From an alignment perspective the main point is that the required human data does not scale with the length of the book (or maybe scales logarithmically). In general we want evaluation procedures that scale gracefully, so that we can continue to apply them even for tasks where humans can't afford to produce or evaluate any training examples.

The approach in this paper will produce worse summaries than fine-tuning a model end-to-end. In order to produce good summaries, you will ultimately need to use more sophisticated decompositions---for example, if a character appears in the 2nd chapter of a book who is not mentioned in the first chapter's summary, you want to answer "what is this character's deal?" and have it answered by a model who has read the first chapter. And long run you need to handle a lot of issues that don't decompose so cleanly.

If you don't have more sophisticated decompositions, and you go past the scale where humans can provide oversight directly, then you will be forced to use proxies that are available end-to-end, resulting in traditional safety problems. For example, you have to evaluate "did this plan result in high reward when we ran it?" rather than "does this plan look good before we run it?" because the plan is too complex and vast for a human to understand.

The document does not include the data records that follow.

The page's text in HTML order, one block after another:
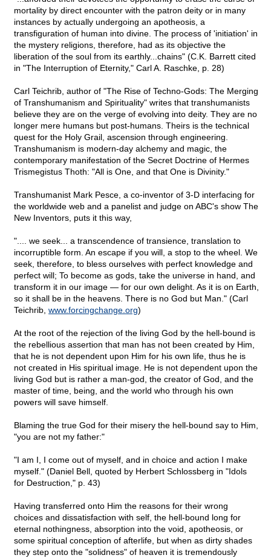
mortality by direct encounter with the patron deity or in many
instances by actually undergoing an apotheosis, a
transfiguration of human into divine. The process of 'initiation' in
the mystery religions, therefore, had as its objective the
liberation of the soul from its earthly...chains" (C.K. Barrett cited
in "The Interruption of Eternity," Carl A. Raschke, p. 28)
Carl Teichrib, author of "The Rise of Techno-Gods: The Merging
of Transhumanism and Spirituality" writes that transhumanists
believe they are on the verge of evolving into deity. They are no
longer mere humans but post-humans. Theirs is the technical
quest for the Holy Grail, ascension through engineering.
Transhumanism is modern-day alchemy and magic, the
contemporary manifestation of the Secret Doctrine of Hermes
Trismegistus Thoth: "All is One, and that One is Divinity."
Transhumanist Mark Pesce, a co-inventor of 3-D interfacing for
the worldwide web and a panelist and judge on ABC's show The
New Inventors, puts it this way,
".... we seek... a transcendence of transience, translation to
incorruptible form. An escape if you will, a stop to the wheel. We
seek, therefore, to bless ourselves with perfect knowledge and
perfect will; To become as gods, take the universe in hand, and
transform it in our image — for our own delight. As it is on Earth,
so it shall be in the heavens. There is no God but Man." (Carl
Teichrib, www.forcingchange.org)
At the root of the rejection of the living God by the hell-bound is
the rebellious assertion that man has not been created by Him,
that he is not dependent upon Him for his own life, thus he is
not created in His spiritual image. He is not dependent upon the
living God but is rather a man-god, the creator of God, and the
master of time, being, and the world who through his own
powers will save himself.
Blaming the true God for their misery the hell-bound say to Him,
"you are not my father:"
"I am I, I come out of myself, and in choice and action I make
myself." (Daniel Bell, quoted by Herbert Schlossberg in "Idols
for Destruction," p. 43)
Having transferred onto Him the reasons for their wrong
choices and dissatisfaction with self, the hell-bound long for
eternal nothingness, absorption into the void, apotheosis, or
some spiritual conception of afterlife, but when as dirty shades
they step onto the "solidness" of heaven it is tremendously
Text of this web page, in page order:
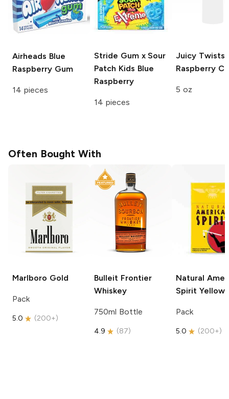
Airheads Blue
Raspberry Gum
14 pieces
Stride Gum x Sour
Patch Kids Blue
Raspberry
14 pieces
Juicy Twists
Raspberry
5 oz
Often Bought With
Marlboro Gold
Pack
5.0 (200+)
Bulleit Frontier
Whiskey
750ml Bottle
4.9 (87)
Natural
Spirit Yellow
Pack
5.0 (200+)
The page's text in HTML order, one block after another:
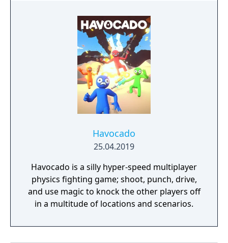
Havocado
25.04.2019
Havocado is a silly hyper-speed multiplayer
physics fighting game; shoot, punch, drive,
and use magic to knock the other players off
in a multitude of locations and scenarios.
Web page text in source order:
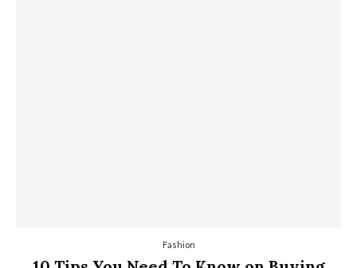
Fashion
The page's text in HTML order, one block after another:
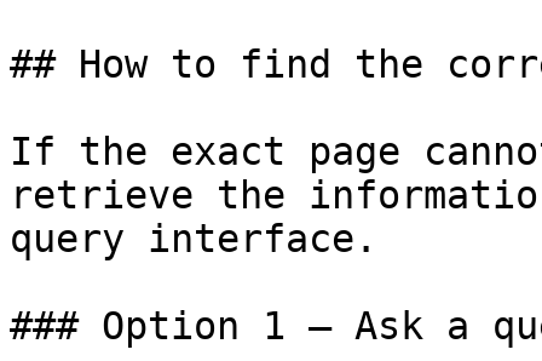
## How to find the
If the exact page
retrieve the
query interface.
### Option 1 — Ask a
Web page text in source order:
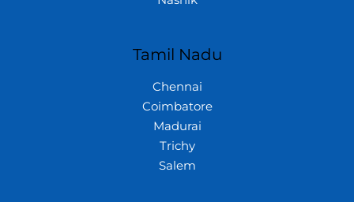
Tamil Nadu
Chennai
Coimbatore
Madurai
Trichy
Salem
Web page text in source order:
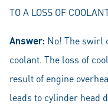
TO A LOSS OF
Answer: No! The swirl
coolant. The loss of
result of engine
leads to cylinder head
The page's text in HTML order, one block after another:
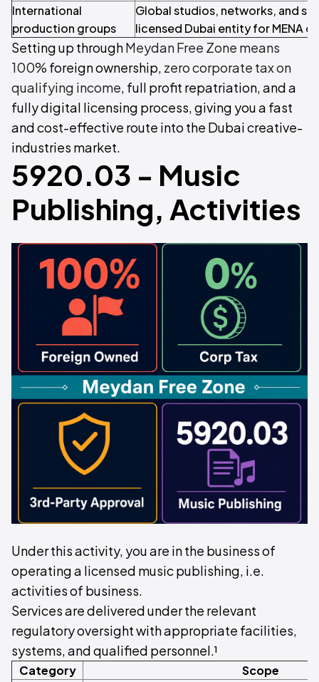
International
production groups
Global studios, networks, and
licensed Dubai entity for MENA
Setting up throughMeydan Free Zone means
100% foreign ownership, zero corporate tax on
qualifying income, full profit repatriation, and a
fully digital licensing process, giving you a fast
and cost-effective route into the Dubai creative-
industries market.
5920.03 - Music
Publishing, Activities
Under this activity, you are in the business of
operating a licensed music publishing, i.e.
activities of business.
Services are delivered under the relevant
regulatory oversight with appropriate facilities,
systems, and qualified personnel.¹
Category
Scope
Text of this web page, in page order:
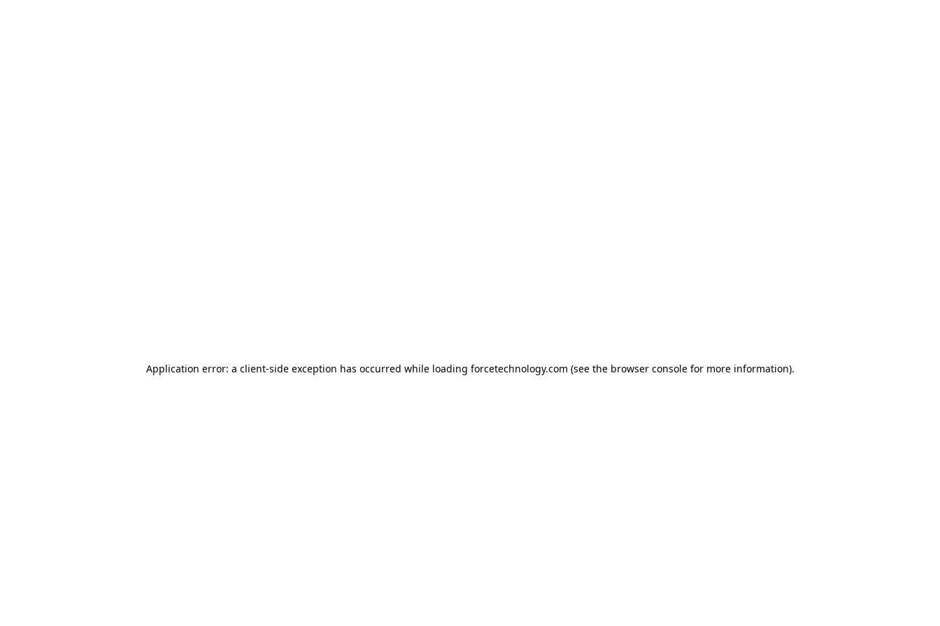
Application error: a client-side exception has occurred while loading forcetechnology.com (see the browser consolefor more information).
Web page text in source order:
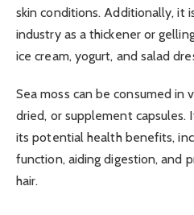
skin conditions. Additionally, it
industry as a thickener or
ice cream, yogurt, and salad
Sea moss can be consumed in
dried, or supplement capsules.
its potential health benefits,
function, aiding digestion, and
hair.
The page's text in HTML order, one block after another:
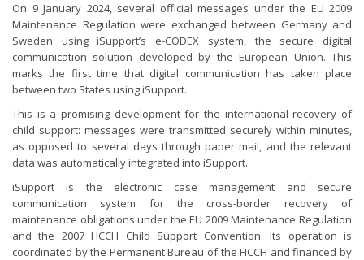
On 9 January 2024, several official messages under the EU 2009
Maintenance Regulation were exchanged between Germany and
Sweden using iSupport’s e-CODEX system, the secure digital
communication solution developed by the European Union. This
marks the first time that digital communication has taken place
between two States using iSupport.
This is a promising development for the international recovery of
child support: messages were transmitted securely within minutes,
as opposed to several days through paper mail, and the relevant
data was automatically integrated into iSupport.
iSupport is the electronic case management and secure
communication system for the cross-border recovery of
maintenance obligations under the EU 2009 Maintenance Regulation
and the 2007 HCCH Child Support Convention. Its operation is
coordinated by the Permanent Bureau of the HCCH and financed by
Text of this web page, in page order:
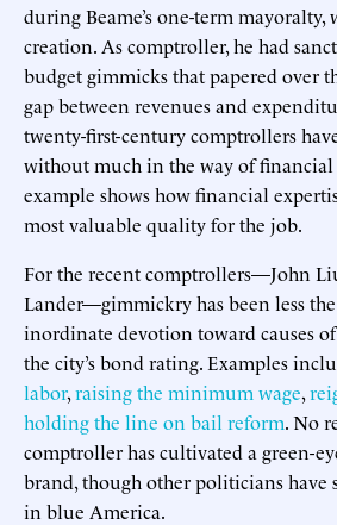
during Beame’s one-term mayoralty,
creation. As comptroller, he had
budget gimmicks that papered over
gap between revenues and
twenty-first-century comptrollers
without much in the way of financial
example shows how financial
most valuable quality for the job.
For the recent comptrollers—John
Lander—gimmickry has been less
inordinate devotion toward causes
the city’s bond rating. Examples
labor,raising the minimum wage,
holding the line on bail reform. No
comptroller has cultivated a green-
brand, though other politicians have
in blue America.

So I think this is a good problem and first baseline for studying recursive decompositions and trying to have them be competitive with end-to-end supervision. You could also hope to learn something about e.g. how errors propagate in recursive supervision schemes, and generally what happens when you use ML to approximate large collaborations of humans on tasks that are too large for humans to handle them directly.

This in turn seems like an important problem to start working on given that most concrete plans for overseeing powerful models appear to require this kind of recursive oversight (and most safety concerns can be cashed out as limitations with that kind of recursive oversight). So in general I think you should be excited about people pushing these methods as far as they can.

I had assumed that this was motivated by the normal incentives for capabilities research. I'd be interested if I'm in fact wrong, or if it seems more alignment-y to other people.

It was primarily motivated as a first experiment in doing recursive oversight. In retrospect I think we should probably have gone straight for more complicated decompositions rather than starting with the simple baseline.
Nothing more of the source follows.